While ICMP and ARP are equally filterable by nftables, that is the Internet scope of the Linux kernel.

Whereas in the pathways of ARP and ICMP are different within the Unix/Linux kernel, ARP packet process entirely within the kernel, so does some of ICMP packets; receiving ICMP-REQUEST and spitting out ICMP-RESPONSE all done within kernel context.

Receiving an ICMP-REQUEST leverages ip_rt_put() and SKB buffers for their autonomous reply, which is in-kernel. Whereas ARP drops its packet directly (without ip_rt_put()) into the netdev xmit queue (netfilter still can arbitrate ARP below that).

When users become involved, both protocol’s REQUEST/RESPONSE reversed; arp-scan (ARP) and ping (ICMP) can be used also with a different set of kernel APIs when ARP/ICMP traversing from userland to kernel network thru these tools, of course, all required root privilege.

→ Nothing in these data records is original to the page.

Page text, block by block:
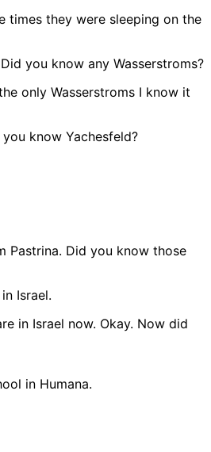
times they were sleeping on the
you know any Wasserstroms?
only Wasserstroms I know it
you know Yachesfeld?
Pastrina. Did you know those
Israel.
in Israel now. Okay. Now did
in Humana.
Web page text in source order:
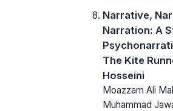
Narrative,
Narration: A
The Kite
Hosseini
Moazzam Ali
Muhammad
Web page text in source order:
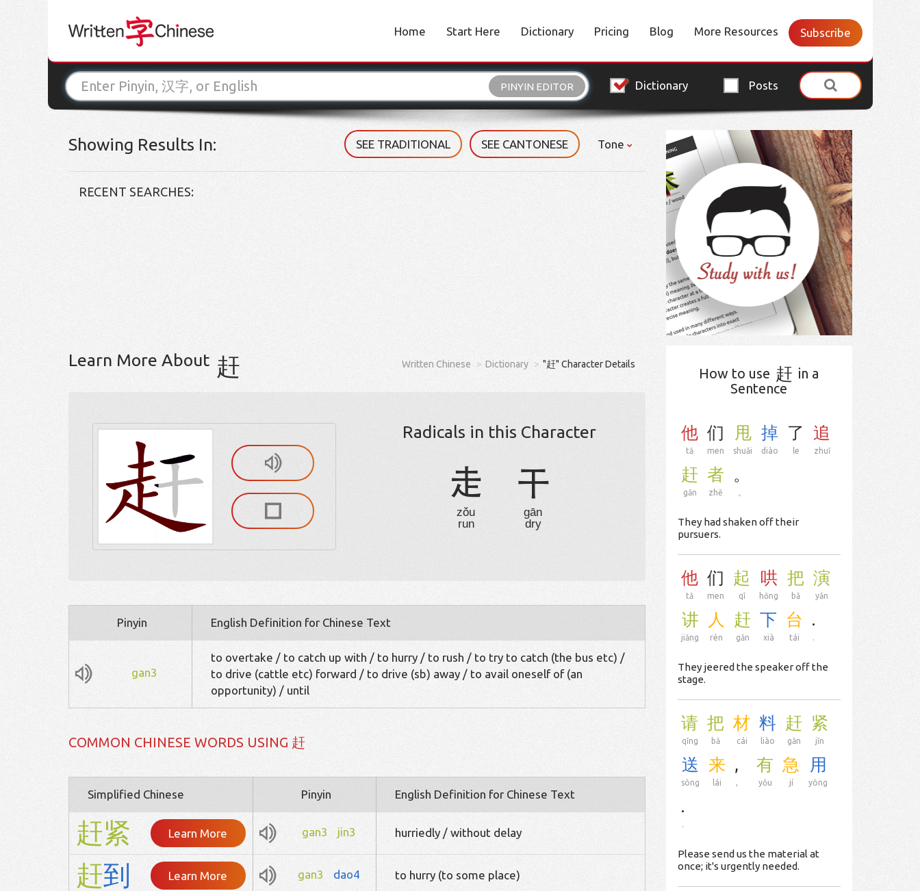
Home Start Here Dictionary Pricing Blog More Resources Subscribe
PINYIN EDITOR Dictionary Posts
Showing Results In: SEE TRADITIONAL SEE CANTONESE Tone
RECENT SEARCHES:
Learn More About 赶 Written Chinese Dictionary "赶" Character Details
Radicals in this Character
走
zǒu
run
干
gān
dry
Pinyin English Definition for Chinese Text
gan3
to overtake / to catch up with / to hurry / to rush / to try to catch (the bus etc) /
to drive (cattle etc) forward / to drive (sb) away / to avail oneself of (an
opportunity) / until
COMMON CHINESE WORDS USING 赶
Simplified Chinese Pinyin English Definition for Chinese Text
赶紧 Learn More gan3 jin3 hurriedly / without delay
赶到 Learn More gan3 dao4 to hurry (to some place)
How to use 赶 in a
Sentence
他
tā
们
men
甩
shuǎi
掉
diào
了
le
追
zhuī
赶
gǎn
者
zhě
。
They had shaken off their
pursuers.
他
tā
们
men
起
qǐ
哄
hōng
把
bǎ
演
yǎn
讲
jiǎng
人
rén
赶
gǎn
下
xià
台
tái
.
.
They jeered the speaker off the
stage.
请
qǐng
把
bǎ
材
cái
料
liào
赶
gǎn
紧
jǐn
送
sòng
来
lái
,
,
有
yǒu
急
jí
用
yòng
.
.
Please send us the material at
once; it's urgently needed.
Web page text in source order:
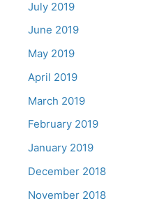
July 2019
June 2019
May 2019
April 2019
March 2019
February 2019
January 2019
December 2018
November 2018

That said, UDP/TCP/DDCP also all have their set of own APIs, one for userland applications to use and one for system daemons to use.

ICMP didn’t get migrated with UDP/TCP/DDCP/SCTP protocol over Unix evolution because there was “no” data payload in which to send over ICMP with. This is by original and current design. Sure, we can abuse it to delivery “data”, also within root mode.

So why can’t user do the same thing?

ICMP-REQUEST also requires broadcast mode over multiplex-type physical interfaces (Ethernet, 802.3 DIX, Token Ring, X.25, Frame Relay). This is the secret sauce in getting all remote hosts to look, decide if they’re “it”, and selectively-respond accordingly thus making them look "alive".

However, broadcast mode is a common but easily abused into flooding the neighbor physical links as the early ARPA design demonstrated in 1978. Christmas Tree and Ping-of-Death are also results of broadcast-type abuse but they were not the first to abuse, just happens to be the largest and biggest denial of service kind. While PPTP is a rare exception by the virtue of its leveraging a simplex model over a multiplex-type link, a bastardization, if you will, but not enough to grant your precious user-privilege toward those same API that are providing dangerous multiplex-link-type transmit): PPtP also must run in root.

Is abuse of broadcast-mode the only reason to shield ICMP from direct non-privileged user access to thereof? No. End-users are typically not allowed to learn of its neighbors (hence, frequent disabling (chmod go-rwx /usr/bin/ping, blocking certain ARP-related /proc, and not installing arp-scan tools).

So, even if ICMP is apart from UDP, TCP, DDCP, SCTP, it must be further restricted to stay apart to ensure that:

• bridges are protected from flooding packet storms,
• route tables are shielded from corruptions, and
• nosy (but literal residential) neighbors are kept apart.